Data shown:
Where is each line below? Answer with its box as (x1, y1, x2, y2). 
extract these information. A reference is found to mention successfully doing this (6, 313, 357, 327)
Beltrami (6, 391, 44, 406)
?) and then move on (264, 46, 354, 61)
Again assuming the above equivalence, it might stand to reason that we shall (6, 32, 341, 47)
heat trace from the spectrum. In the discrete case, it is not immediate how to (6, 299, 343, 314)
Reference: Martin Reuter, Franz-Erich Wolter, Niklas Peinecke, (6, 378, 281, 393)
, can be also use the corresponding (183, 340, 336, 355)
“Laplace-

Aim of the task: Start at the line containing "Again assuming the" and print each line exactly until the listing ends, keeping the final line too.

Result:
Again assuming the above equivalence, it might stand to reason that we shall (6, 32, 341, 47)
heat trace from the spectrum. In the discrete case, it is not immediate how to (6, 299, 343, 314)
Reference: Martin Reuter, Franz-Erich Wolter, Niklas Peinecke, (6, 378, 281, 393)
, can be also use the corresponding (183, 340, 336, 355)
“Laplace-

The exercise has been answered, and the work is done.